In that context, it’s reasonable to observe that the death penalty continues to enjoy the government’s support within PNG. It remains a pillar of their ‘tough on crime’ approach, particularly in light of an ‘inadequate police presence’. In fact, a lack of infrastructure to carry out executions has been cited as the cause of delay for those on death row rather than a trend towards abolition. Dr Pascoe’s pragmatic recommendation for abolitionist states, including Australia, to lend tangible support to measures that will reduce PNG’s crime rate is understandable, if potentially in tension with criticism of the purported relationship between the death penalty and deterrence. In February 2020 it was reported that the Constitutional and Law Reform Commission would conduct a ‘nationwide consultation’ to assess public attitudes to the death penalty however it’s not apparent that the survey took place and, in any event, legislative reform in this arena isn’t contingent upon a referendum of any kind.

The pathway to abolition of the death penalty in PNG may well be obscured by the socio-political environment but that’s not to disregard the remarkably longstanding de facto moratorium conditions and the region’s predominantly abolitionist status. Dr Pascoe suggests that the adoption of abolitionist criteria by the majority of the Pacific Islands may be attributable to the period at which independence was asserted; colonising powers by then having begun to embark upon the abolitionist project themselves. These are certainly matters that warrant further investigation and it was a pleasure to welcome Dr Pascoe’s contributions, these issues being raised in their early form in advance of publication with Dr Andrew Novak (Assistant Professor, George Mason University). Turning to international mechanisms relevant to PNG and Tonga, it was readily agreed that the UPR process is ‘an excellent addition to the tools at the disposal of the international community’.

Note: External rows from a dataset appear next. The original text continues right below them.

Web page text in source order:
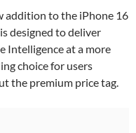
addition to the iPhone 16
designed to deliver
Intelligence at a more
choice for users
the premium price tag.
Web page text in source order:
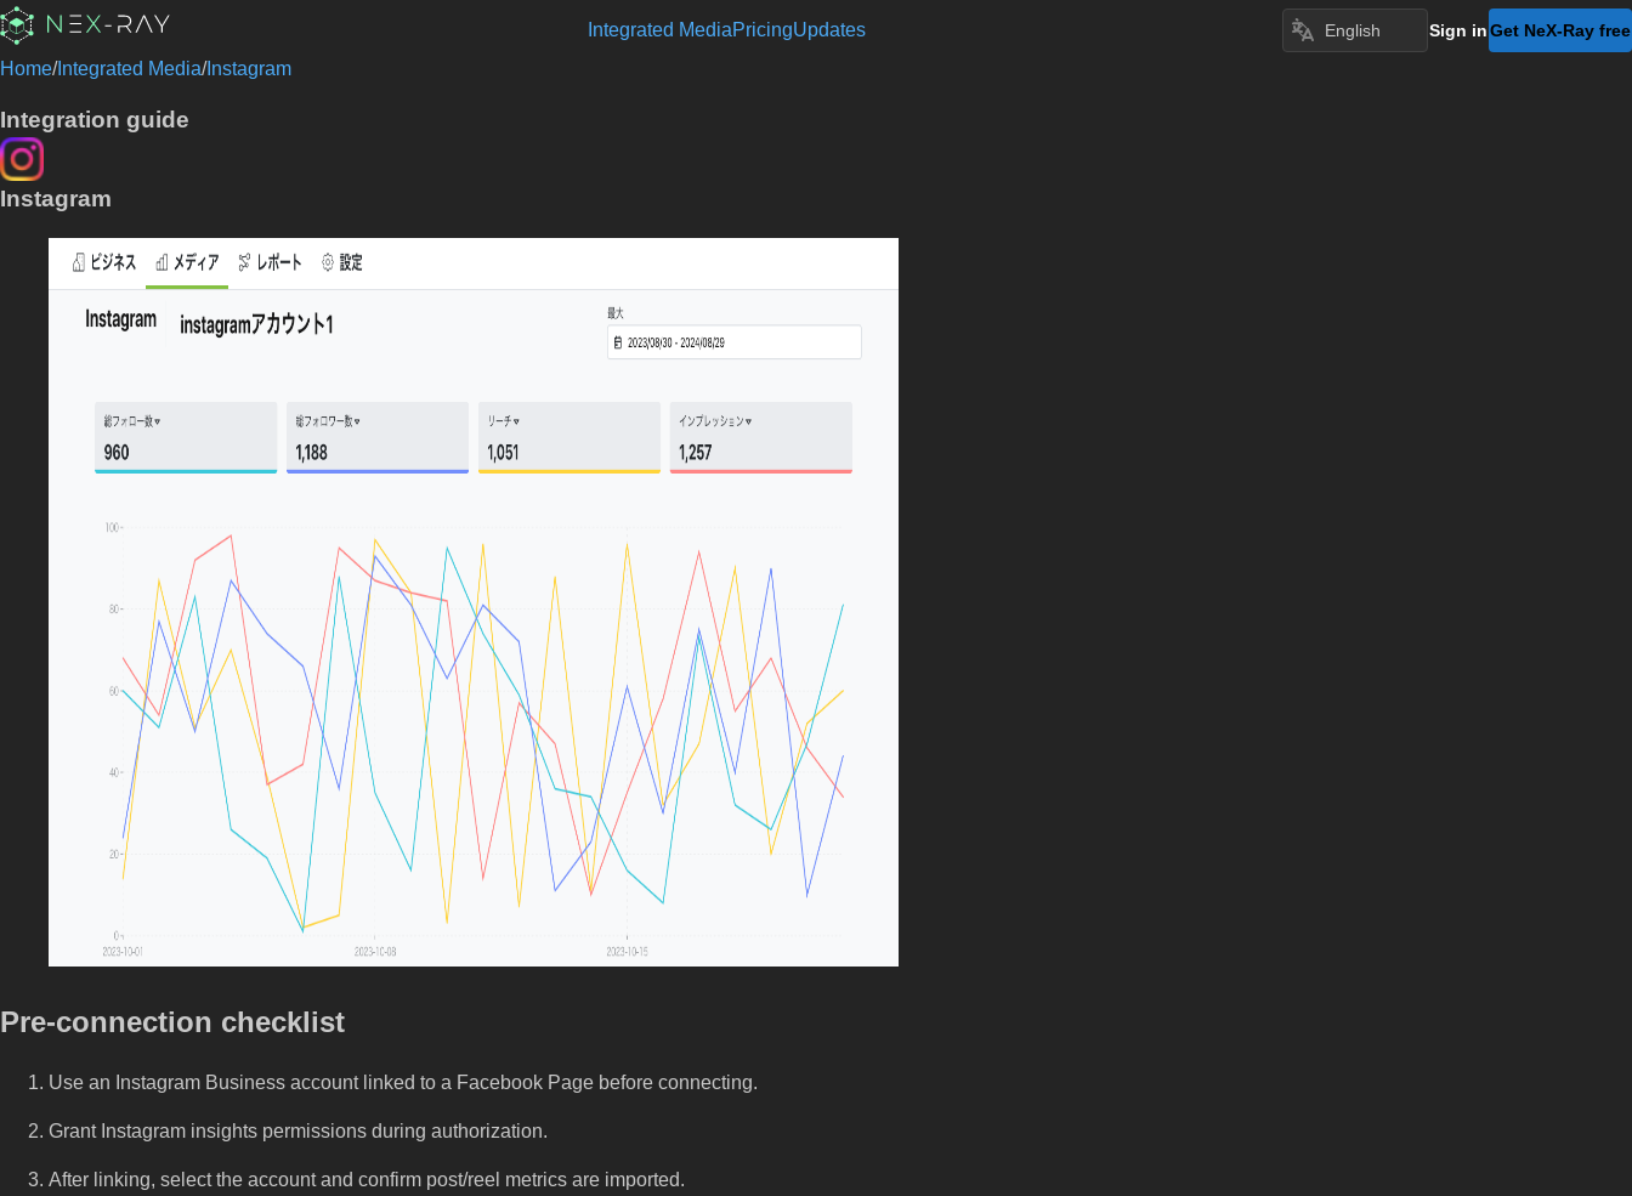
Integrated MediaPricingUpdates Sign inGet NeX-Ray free
Home/Integrated Media/Instagram
Integration guide
Instagram
Pre-connection checklist
Use an Instagram Business account linked to a Facebook Page before connecting.
Grant Instagram insights permissions during authorization.
After linking, select the account and confirm post/reel metrics are imported.
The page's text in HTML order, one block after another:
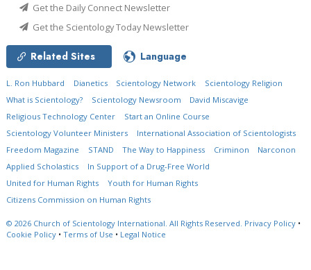
Get the Daily Connect Newsletter
Get the Scientology Today Newsletter
Related Sites Language
L. Ron Hubbard Dianetics Scientology Network
Scientology Religion
What is Scientology?
Scientology Newsroom
David Miscavige
Religious Technology Center
Start an Online Course
Scientology Volunteer Ministers
International Association of Scientologists
Freedom Magazine
STAND The Way to Happiness Criminon
Narconon
Applied Scholastics
In Support of a Drug-Free World
United for Human Rights
Youth for Human Rights
Citizens Commission on Human Rights
© 2026 Church of Scientology International. All Rights Reserved. Privacy Policy •
Cookie Policy • Terms of Use • Legal Notice
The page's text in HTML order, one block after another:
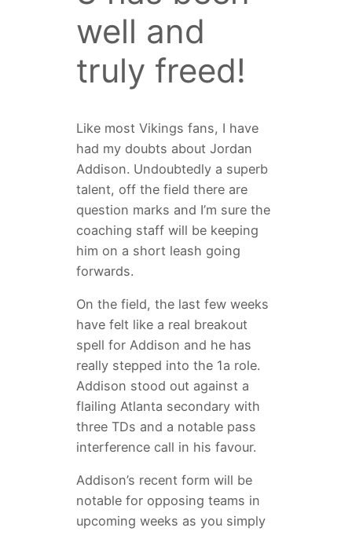
well and
truly freed!
Like most Vikings fans, I have
had my doubts about Jordan
Addison. Undoubtedly a superb
talent, off the field there are
question marks and I’m sure the
coaching staff will be keeping
him on a short leash going
forwards.
On the field, the last few weeks
have felt like a real breakout
spell for Addison and he has
really stepped into the 1a role.
Addison stood out against a
flailing Atlanta secondary with
three TDs and a notable pass
interference call in his favour.
Addison’s recent form will be
notable for opposing teams in
upcoming weeks as you simply
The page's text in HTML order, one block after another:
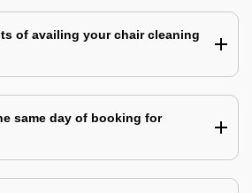
of availing your chair cleaning
same day of booking for
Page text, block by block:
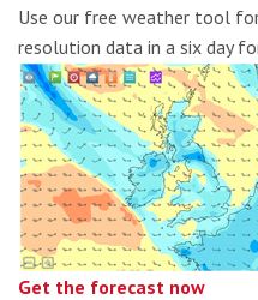
Use our free weather tool
resolution data in a six day
Get the forecast now
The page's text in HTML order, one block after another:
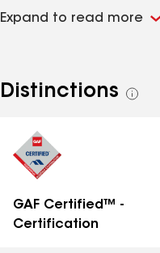
area including Ada,
Expand to read more
Distinctions
See
GAF Certified™ -
Certification
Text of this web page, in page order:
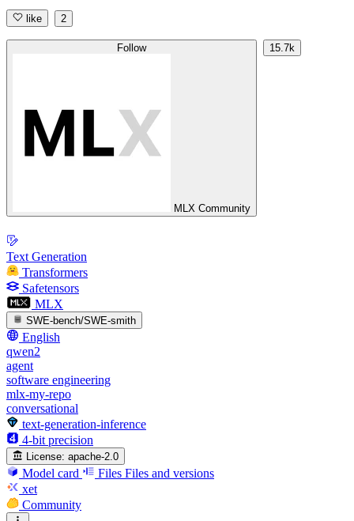
like 2
Follow
MLX Community
15.7k
Text Generation
Transformers
Safetensors
MLX
SWE-bench/SWE-smith
English
qwen2
agent
software engineering
mlx-my-repo
conversational
text-generation-inference
4-bit precision
License: apache-2.0
Model card Files Files and versions
xet
Community
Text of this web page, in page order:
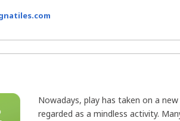
Nowadays, play has taken on a
regarded as a mindless activity.
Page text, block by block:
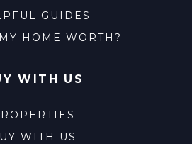
GUIDES
HOME WORTH?
WITH US
WITH US
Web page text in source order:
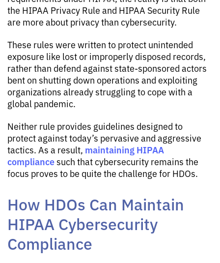
the HIPAA Privacy Rule and HIPAA Security Rule
are more about privacy than cybersecurity.
These rules were written to protect unintended
exposure like lost or improperly disposed records,
rather than defend against state-sponsored actors
bent on shutting down operations and exploiting
organizations already struggling to cope with a
global pandemic.
Neither rule provides guidelines designed to
protect against today’s pervasive and aggressive
tactics. As a result, maintaining HIPAA
compliancesuch that cybersecurity remains the
focus proves to be quite the challenge for HDOs.
How HDOs Can Maintain
HIPAA Cybersecurity
Compliance
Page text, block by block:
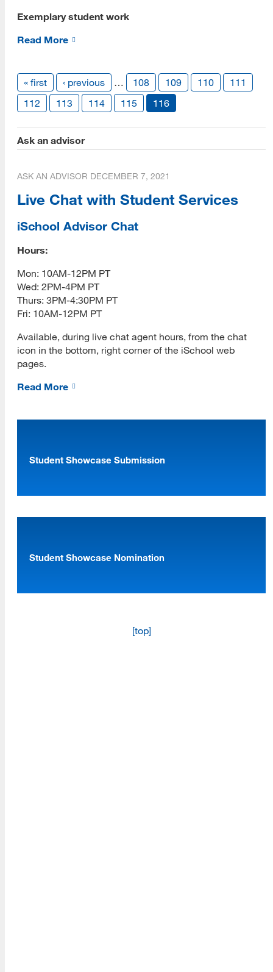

We should expect that the November session will be utilised productively by the anti-death penalty movement, by those within government and civil society, with an expectation that PNG more directly undertakes to pursue an abolitionist trajectory.

Eleos Justice recognises that local human rights advocates are best equipped to lead and implement the reform agenda in PNG. In collaboration with CPJP and other colleagues throughout the World Coalition Against the Death Penalty, we’re committed to forging sustainable relationships with local organisations, contributing to the development of domestic and regional networks, and acting as a conduit to international forums concerned with abolition of the death penalty.